--- Records supplied ---
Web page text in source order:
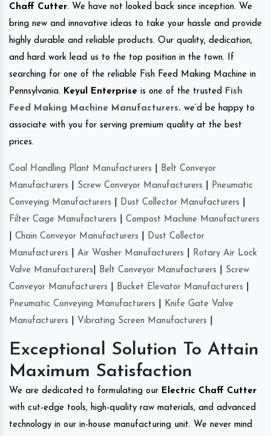
Chaff Cutter. We have not looked back since inception. We
bring new and innovative ideas to take your hassle and provide
highly durable and reliable products. Our quality, dedication,
and hard work lead us to the top position in the town. If
searching for one of the reliable Fish Feed Making Machine in
Pennsylvania. Keyul Enterprise is one of the trusted
Fish
Feed Making Machine Manufacturers. we’d be happy to
associate with you for serving premium quality at the best
prices.
Coal Handling Plant Manufacturers
Belt Conveyor
Manufacturers
Screw Conveyor Manufacturers
Pneumatic
Conveying Manufacturers
Dust Collector Manufacturers
Filter Cage Manufacturers
Compost Machine Manufacturers
Chain Conveyor Manufacturers
Dust Collector
Manufacturers
Air Washer Manufacturers
Rotary Air Lock
Valve Manufacturers
Belt Conveyor Manufacturers
Screw
Conveyor Manufacturers
Bucket Elevator Manufacturers
Pneumatic Conveying Manufacturers
Knife Gate Valve
Manufacturers
Vibrating Screen Manufacturers
Exceptional Solution To Attain
Maximum Satisfaction
We are dedicated to formulating our Electric Chaff Cutter
with cut-edge tools, high-quality raw materials, and advanced
technology in our in-house manufacturing unit. We never mind
---
What to work on
Could you output exactly the lines from the one containing "Maximum Satisfaction" to the end of the entries above, both included, and no others?

Answer section
Maximum Satisfaction
We are dedicated to formulating our Electric Chaff Cutter
with cut-edge tools, high-quality raw materials, and advanced
technology in our in-house manufacturing unit. We never mind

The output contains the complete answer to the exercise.